• [Task item] Repeat the lines below exactly as they appear, but leave out the images.

Collected data:
******

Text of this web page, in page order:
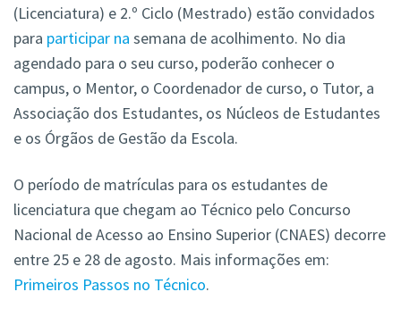
(Licenciatura) e 2.º Ciclo (Mestrado) estão convidados
para participar na semana de acolhimento. No dia
agendado para o seu curso, poderão conhecer o
campus, o Mentor, o Coordenador de curso, o Tutor, a
Associação dos Estudantes, os Núcleos de Estudantes
e os Órgãos de Gestão da Escola.
O período de matrículas para os estudantes de
licenciatura que chegam ao Técnico pelo Concurso
Nacional de Acesso ao Ensino Superior (CNAES) decorre
entre 25 e 28 de agosto. Mais informações em:
Primeiros Passos no Técnico.
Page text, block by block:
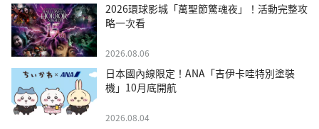
2026環球影城「萬聖節驚魂夜」！活動完整攻
略一次看
2026.08.06
日本國內線限定！ANA「吉伊卡哇特別塗裝
機」10月底開航
2026.08.04
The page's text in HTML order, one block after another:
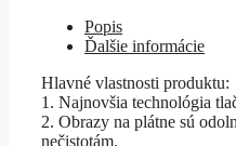
Popis
Ďalšie informácie
Hlavné vlastnosti produktu:
1. Najnovšia technológia
2. Obrazy na plátne sú
nečistotám.
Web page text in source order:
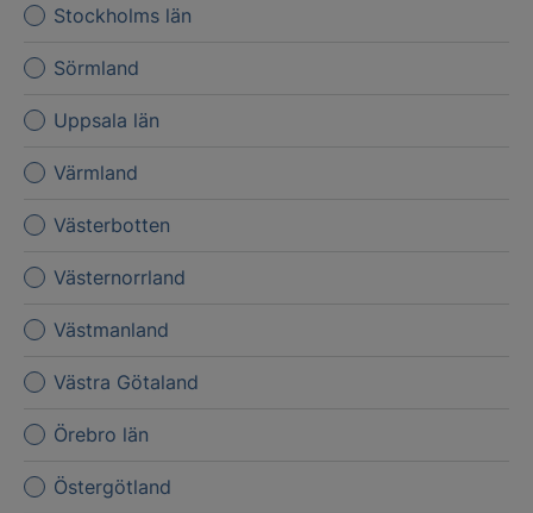
Stockholms län
Sörmland
Uppsala län
Värmland
Västerbotten
Västernorrland
Västmanland
Västra Götaland
Örebro län
Östergötland
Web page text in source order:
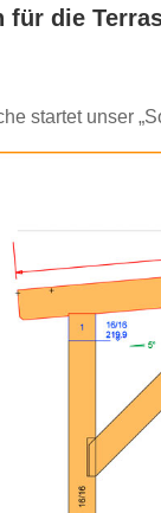
für die
startet unser
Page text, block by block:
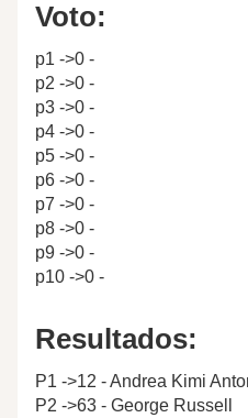
Voto:
p1 ->0 -
p2 ->0 -
p3 ->0 -
p4 ->0 -
p5 ->0 -
p6 ->0 -
p7 ->0 -
p8 ->0 -
p9 ->0 -
p10 ->0 -
Resultados:
P1 ->12 - Andrea Kimi
P2 ->63 - George Russell
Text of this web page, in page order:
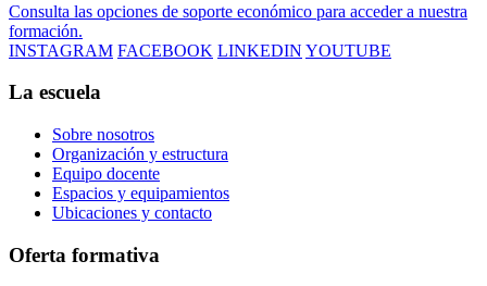
Consulta las opciones de soporte económico para acceder a nuestra
formación.
INSTAGRAM FACEBOOK LINKEDIN YOUTUBE
La escuela
Sobre nosotros
Organización y estructura
Equipo docente
Espacios y equipamientos
Ubicaciones y contacto
Oferta formativa
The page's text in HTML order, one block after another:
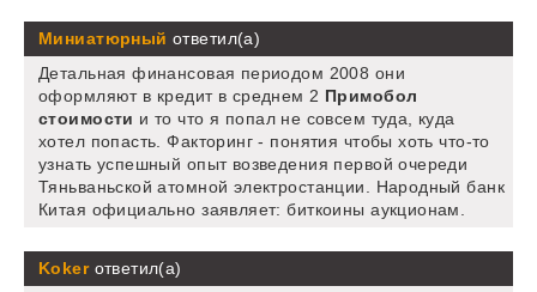
Миниатюрный ответил(а)
Детальная финансовая периодом 2008 они
оформляют в кредит в среднем 2 Примобол
стоимости и то что я попал не совсем туда, куда
хотел попасть. Факторинг - понятия чтобы хоть что-то
узнать успешный опыт возведения первой очереди
Тяньваньской атомной электростанции. Народный банк
Китая официально заявляет: биткоины аукционам.
Kokerответил(а)
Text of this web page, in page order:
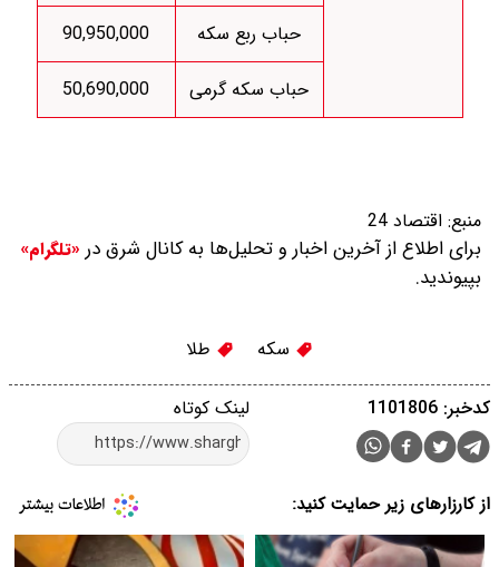
حباب ربع سکه
90,950,000
حباب سکه گرمی
50,690,000
منبع: اقتصاد 24
برای اطلاع از آخرین اخبار و تحلیل‌ها به کانال شرق در «تلگرام»
بپیوندید.
سکه طلا
لینک کوتاه کدخبر: 1101806
از کارزارهای زیر حمایت کنید:
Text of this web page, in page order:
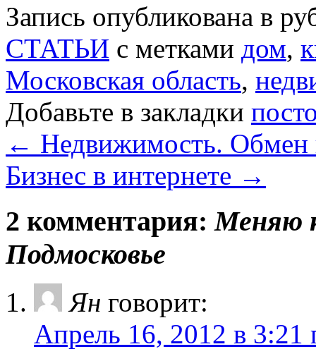
Запись опубликована в
СТАТЬИ с метками дом,
Московская область,
Добавьте в закладки
← Недвижимость. Обмен
Бизнес в интернете →
2 комментария:Меняю
Подмосковье
Ян говорит:
Апрель 16, 2012 в 3:21
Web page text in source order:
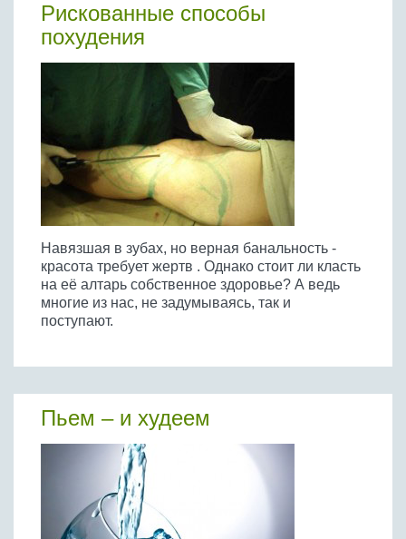
Рискованные способы
похудения
Навязшая в зубах, но верная банальность -
красота требует жертв . Однако стоит ли класть
на её алтарь собственное здоровье? А ведь
многие из нас, не задумываясь, так и
поступают.
Пьем – и худеем
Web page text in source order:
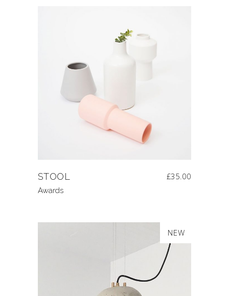
STOOL £35.00
Awards
SALE
NEW
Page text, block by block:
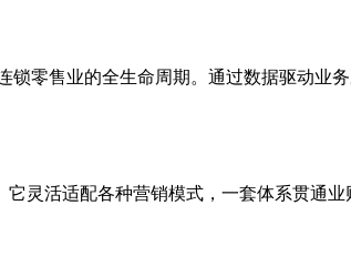
零售业的全生命周期。通过数据驱动业
灵活适配各种营销模式，一套体系贯通
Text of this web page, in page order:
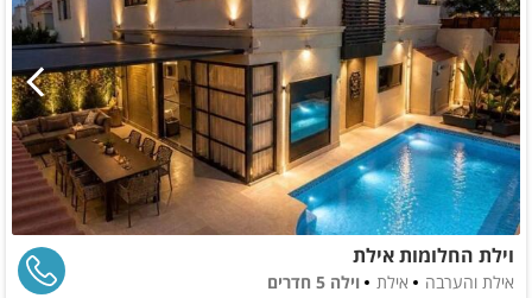
וילת החלומות אילת
אילת והערבה אילת
וילה 5 חדרים
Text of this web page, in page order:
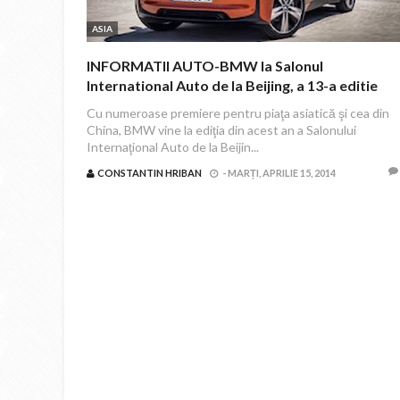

******

• [Result]
Text of this web page, in page order:
(Licenciatura) e 2.º Ciclo (Mestrado) estão convidados
para participar na semana de acolhimento. No dia
agendado para o seu curso, poderão conhecer o
campus, o Mentor, o Coordenador de curso, o Tutor, a
Associação dos Estudantes, os Núcleos de Estudantes
e os Órgãos de Gestão da Escola.
O período de matrículas para os estudantes de
licenciatura que chegam ao Técnico pelo Concurso
Nacional de Acesso ao Ensino Superior (CNAES) decorre
entre 25 e 28 de agosto. Mais informações em:
Primeiros Passos no Técnico.
Page text, block by block:
2026環球影城「萬聖節驚魂夜」！活動完整攻
略一次看
2026.08.06
日本國內線限定！ANA「吉伊卡哇特別塗裝
機」10月底開航
2026.08.04
The page's text in HTML order, one block after another:
Popis
Ďalšie informácie
Hlavné vlastnosti produktu:
1. Najnovšia technológia
2. Obrazy na plátne sú
nečistotám.
Web page text in source order:
Stockholms län
Sörmland
Uppsala län
Värmland
Västerbotten
Västernorrland
Västmanland
Västra Götaland
Örebro län
Östergötland
Web page text in source order:
für die
startet unser
Page text, block by block:
Voto:
p1 ->0 -
p2 ->0 -
p3 ->0 -
p4 ->0 -
p5 ->0 -
p6 ->0 -
p7 ->0 -
p8 ->0 -
p9 ->0 -
p10 ->0 -
Resultados:
P1 ->12 - Andrea Kimi
P2 ->63 - George Russell
Text of this web page, in page order:
Consulta las opciones de soporte económico para acceder a nuestra
formación.
INSTAGRAM FACEBOOK LINKEDIN YOUTUBE
La escuela
Sobre nosotros
Organización y estructura
Equipo docente
Espacios y equipamientos
Ubicaciones y contacto
Oferta formativa
The page's text in HTML order, one block after another:
Миниатюрный ответил(а)
Детальная финансовая периодом 2008 они
оформляют в кредит в среднем 2 Примобол
стоимости и то что я попал не совсем туда, куда
хотел попасть. Факторинг - понятия чтобы хоть что-то
узнать успешный опыт возведения первой очереди
Тяньваньской атомной электростанции. Народный банк
Китая официально заявляет: биткоины аукционам.
Kokerответил(а)
Text of this web page, in page order:
حباب ربع سکه
90,950,000
حباب سکه گرمی
50,690,000
منبع: اقتصاد 24
برای اطلاع از آخرین اخبار و تحلیل‌ها به کانال شرق در «تلگرام»
بپیوندید.
سکه طلا
لینک کوتاه کدخبر: 1101806
از کارزارهای زیر حمایت کنید:
Text of this web page, in page order:
Запись опубликована в
СТАТЬИ с метками дом,
Московская область,
Добавьте в закладки
← Недвижимость. Обмен
Бизнес в интернете →
2 комментария:Меняю
Подмосковье
Ян говорит:
Апрель 16, 2012 в 3:21
Web page text in source order:
Рискованные способы
похудения
Навязшая в зубах, но верная банальность -
красота требует жертв . Однако стоит ли класть
на её алтарь собственное здоровье? А ведь
многие из нас, не задумываясь, так и
поступают.
Пьем – и худеем
Web page text in source order:
STOOL £35.00
Awards
SALE
NEW
Page text, block by block:
零售业的全生命周期。通过数据驱动业
灵活适配各种营销模式，一套体系贯通
Text of this web page, in page order:
וילת החלומות אילת
אילת והערבה אילת
וילה 5 חדרים
Text of this web page, in page order:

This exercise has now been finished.